## What needs to be done
The records that follow are to be repeated exactly, with no pictures carried over.

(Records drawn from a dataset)
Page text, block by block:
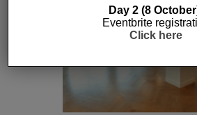
Day 2 (8
Eventbrite
Click here
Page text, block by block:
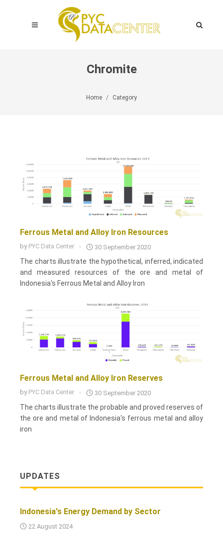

## Answer to this task
Page text, block by block:
Day 2 (8
Eventbrite
Click here
Page text, block by block:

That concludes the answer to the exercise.